Митос остановился и покачал головой. В словах Джо, определенно, был смысл, но Старейший слишком давно перестал смотреть так на жизнь. Сейчас от одной лишь попытки у него почему-то заболело сердце.
— Спасибо за разъяснения, Джо, — сказал он, помолчав, — но он все еще сердится. И всегда будет сердиться.
— Да, — пожал плечами тот. — На что-нибудь — непременно. Но не всегда на тебя. Ты обо всем позаботился, Кронос не убил тебя. Мак понимает, что гнев уже не нужен, но не знает пока, куда его девать. Но он справится. Ты его друг и он дорожит тобой. Он уже слишком многих потерял. И, судя по тому, что творится, потеряет еще немало.
Отвернувшись, Митос задумчиво посмотрел на очертания надгробий в тумане. Чуть погодя он мрачно заметил:
— Ты хотел услышать мою версию.
Расслышав в его голосе напряжение, Джо умиротворяюще ответил:
— Только если ты хочешь рассказать.
Митос коротко кивнул. Джо мог разглядеть лишь одну сторону его побледневшего лица.
— Кронос… я был мелким полевым командиром, когда встретил Кроноса. Он был сильным, сказал, что видит во мне что-то… Сказал, что может сделать меня великим… — он запнулся и со свистом втянул воздух. — То была паршивая тысяча лет. Что я только ни творил, и почти все было… малоприятным. Я видел, кто он, и в чем его сила. Он мог заставить кого угодно сделать что угодно. И я присоединился к нему. Не по принуждению или из страха. Я сделал это добровольно.
Помолчав несколько минут, Митос обернулся проверить, не ушел ли Джо. Он боялся, что ушел. Но тот стоял неподалеку и терпеливо слушал.
— Ты у наблюдателей выучился слушать, Джо? Все эти столетние истории о далеких временах… Полезный навык для бармена.
Джо невозмутимо повел плечами:
— Это природный талант.
На губах Митоса появилась едва заметная улыбка и Доусон ухмыльнулся. Но передышка оказалась короткой. Слова просились наружу, и Митос подчинился их зову:
— Жизнь важна. Она драгоценна и, одновременно, ничего не стоит. Было легко предпочесть мою жизнь жизням остальных. Со временем мне это даже стало нравиться. А когда появился Кронос… — он пожал плечами и невесело усмехнулся. — Власть над телом дается легко — человек или подчиняется, или умирает. Но мы получали власть и над разумом тех, кто трепетал перед нами. Мы забавлялись, играя их душами. И это — настоящая власть. Быть кошмаром во плоти… — услышав в собственном голосе жажду, желание, вкрадчивый, притаившийся в глубине сознания и, казалось, навеки позабытый голод, Митос остановился.

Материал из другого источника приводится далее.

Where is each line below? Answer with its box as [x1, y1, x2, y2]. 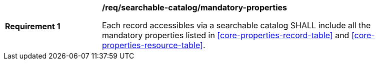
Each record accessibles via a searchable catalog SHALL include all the [102, 20, 371, 30]
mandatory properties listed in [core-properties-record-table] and [102, 30, 349, 40]
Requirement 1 [5, 21, 60, 31]
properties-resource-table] [102, 40, 203, 50]
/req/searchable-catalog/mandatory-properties [102, 2, 287, 12]
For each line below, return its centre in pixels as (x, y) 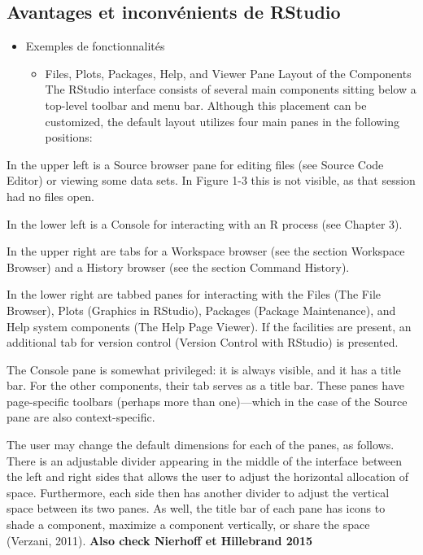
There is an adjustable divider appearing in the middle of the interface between (205, 460)
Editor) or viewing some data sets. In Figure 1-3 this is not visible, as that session (211, 180)
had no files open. (50, 196)
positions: (69, 137)
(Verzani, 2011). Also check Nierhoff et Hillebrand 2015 (160, 540)
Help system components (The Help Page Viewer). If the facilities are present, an (209, 326)
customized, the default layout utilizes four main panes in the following (222, 121)
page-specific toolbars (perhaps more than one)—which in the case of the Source (207, 401)
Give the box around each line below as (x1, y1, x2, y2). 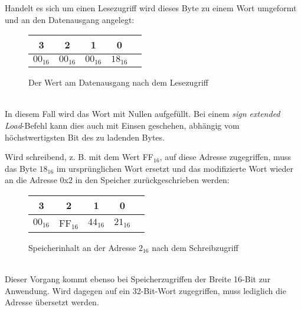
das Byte (5, 162, 37, 174)
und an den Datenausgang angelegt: (5, 13, 135, 25)
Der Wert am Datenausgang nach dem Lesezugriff (28, 76, 208, 89)
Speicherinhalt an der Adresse (28, 241, 136, 253)
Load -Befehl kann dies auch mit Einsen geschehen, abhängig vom (5, 119, 240, 131)
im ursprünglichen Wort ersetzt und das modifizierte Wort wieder (56, 162, 293, 174)
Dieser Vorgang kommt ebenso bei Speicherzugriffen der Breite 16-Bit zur (5, 273, 271, 285)
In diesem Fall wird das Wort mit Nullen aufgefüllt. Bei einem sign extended (5, 107, 280, 120)

Когда он заговорил снова — сухо и нарочито небрежно — голод был обуздан и смирен.
— Вот от чего мне, в конце концов, пришлось отказаться. И это было едва ли не самым трудным, что мне когда-либо приходилось делать.
Он помялся, провел рукой по коротко стриженым волосам и продолжил:
— Я не оправдываю себя. Я сделал то, что сделал, и сожалею об этом. Но однажды нужно поставить точку. Наступает момент, когда смертям пора прекратиться… а потом — когда пора прекратить расплачиваться за содеянное. Люди меняются. А если не могут измениться, то погибают, — он пожал плечами. — А я хочу жить.

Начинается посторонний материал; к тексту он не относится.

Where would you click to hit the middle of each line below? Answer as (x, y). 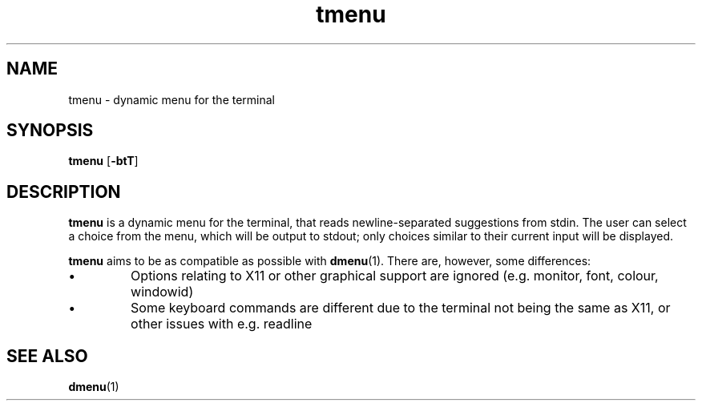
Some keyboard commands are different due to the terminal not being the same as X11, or (401, 308)
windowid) (162, 292)
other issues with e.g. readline (222, 324)
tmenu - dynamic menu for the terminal (172, 99)
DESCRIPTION (64, 191)
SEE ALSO (47, 356)
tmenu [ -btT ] (103, 161)
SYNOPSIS (50, 131)
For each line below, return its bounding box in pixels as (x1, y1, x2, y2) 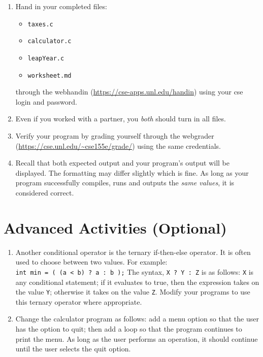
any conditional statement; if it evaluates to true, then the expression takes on (15, 276, 259, 287)
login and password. (15, 96, 77, 107)
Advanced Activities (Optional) (4, 217, 227, 238)
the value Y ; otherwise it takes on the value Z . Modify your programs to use (15, 286, 250, 297)
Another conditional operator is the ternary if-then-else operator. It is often (15, 246, 251, 257)
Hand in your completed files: (15, 1, 107, 11)
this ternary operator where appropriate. (15, 296, 142, 307)
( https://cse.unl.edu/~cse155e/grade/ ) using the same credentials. (15, 140, 221, 151)
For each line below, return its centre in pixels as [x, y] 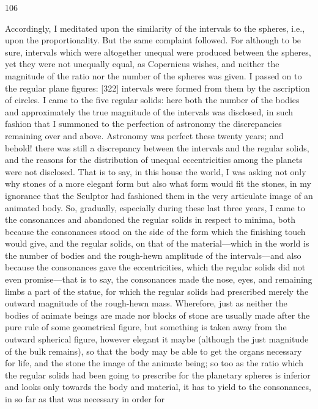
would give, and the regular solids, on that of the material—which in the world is [157, 243]
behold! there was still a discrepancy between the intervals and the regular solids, [157, 147]
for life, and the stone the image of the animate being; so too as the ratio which [154, 363]
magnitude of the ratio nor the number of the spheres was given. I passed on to [153, 75]
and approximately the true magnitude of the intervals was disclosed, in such [149, 111]
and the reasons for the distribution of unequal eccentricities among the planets [154, 160]
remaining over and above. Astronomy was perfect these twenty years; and [144, 135]
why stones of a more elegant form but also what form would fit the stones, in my [158, 183]
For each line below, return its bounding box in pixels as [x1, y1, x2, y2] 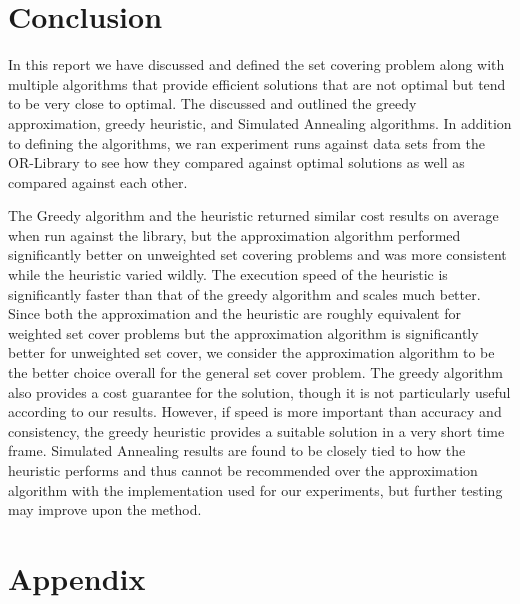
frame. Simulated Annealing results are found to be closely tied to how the [8, 440, 466, 461]
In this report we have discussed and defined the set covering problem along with [8, 54, 505, 75]
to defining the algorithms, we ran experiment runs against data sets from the [8, 132, 485, 153]
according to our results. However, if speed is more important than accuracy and [8, 401, 502, 422]
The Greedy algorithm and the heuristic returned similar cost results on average [8, 205, 499, 226]
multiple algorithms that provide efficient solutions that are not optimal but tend [8, 73, 506, 94]
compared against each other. [8, 171, 188, 192]
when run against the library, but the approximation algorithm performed [8, 224, 461, 245]
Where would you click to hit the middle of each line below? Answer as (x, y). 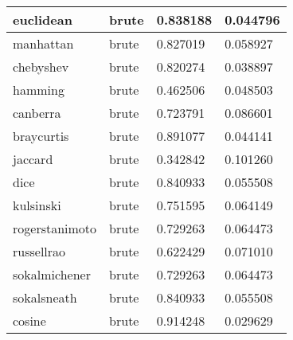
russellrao (39, 251)
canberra (37, 113)
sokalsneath (45, 297)
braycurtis (41, 136)
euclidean (43, 20)
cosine (29, 320)
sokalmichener (52, 274)
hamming (39, 90)
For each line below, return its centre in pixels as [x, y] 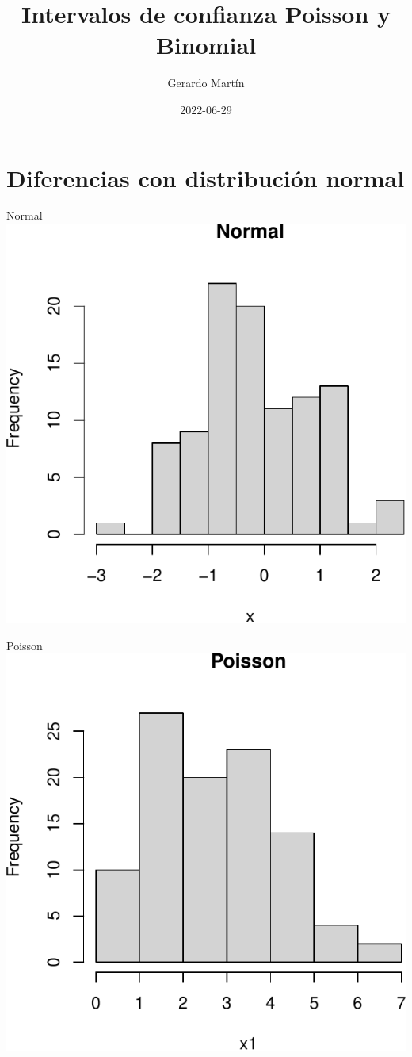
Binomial [206, 45]
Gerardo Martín [206, 83]
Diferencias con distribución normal [206, 177]
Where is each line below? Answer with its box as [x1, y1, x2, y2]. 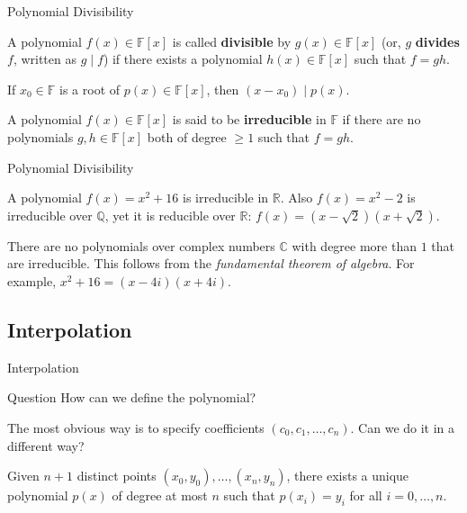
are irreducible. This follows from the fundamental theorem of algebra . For [7, 254, 415, 273]
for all [349, 486, 382, 505]
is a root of [59, 79, 121, 98]
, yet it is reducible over [104, 205, 236, 224]
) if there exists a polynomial [103, 49, 263, 68]
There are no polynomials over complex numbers [7, 236, 275, 255]
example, [7, 271, 57, 290]
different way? [7, 436, 85, 454]
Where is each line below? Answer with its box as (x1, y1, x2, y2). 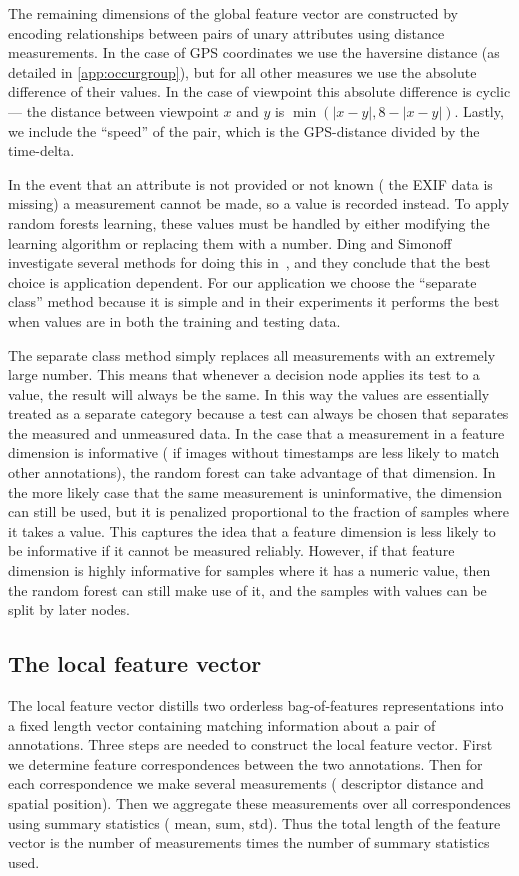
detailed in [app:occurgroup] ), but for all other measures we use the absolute (8, 61, 477, 82)
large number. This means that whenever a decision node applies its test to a (8, 364, 480, 385)
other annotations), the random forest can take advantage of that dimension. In (8, 462, 496, 483)
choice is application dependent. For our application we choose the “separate (8, 271, 477, 292)
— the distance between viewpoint (8, 100, 219, 121)
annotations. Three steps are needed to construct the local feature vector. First (8, 734, 493, 755)
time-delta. (8, 140, 75, 161)
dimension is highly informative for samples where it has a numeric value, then (8, 560, 491, 581)

Джо смотрел на него молча, и Митос уже готов был закричать, лишь бы не слушать эту тишину, но вдруг тот ухмыльнулся и тягостное напряжение исчезло, словно его и не было.
— Идем. Я угощу тебя пивом.
Митос улыбнулся, а потом вдруг замер и огляделся. Сквозь клубящийся туман неподалеку проступил знакомый силуэт. Митос вздохнул.
— В другой раз, Джо. Я зайду попозже. А сейчас нужно с этим покончить, — и направился к Маклауду.
— Митос?
Тот обернулся:
— Что?
— Будь с ним помягче.
Митос снова улыбнулся невеселой, полной горькой иронии улыбкой висельника.
Оставшийся позади Джо покачал головой, глядя на уходящего друга.
— И с самим собой тоже, приятель, — пробормотал он.
Я жду здесь и не понимаю, кем ты хочешь, чтобы я был. Ты ненавидишь тьму, но я — не она. А ты все равно видишь только ее.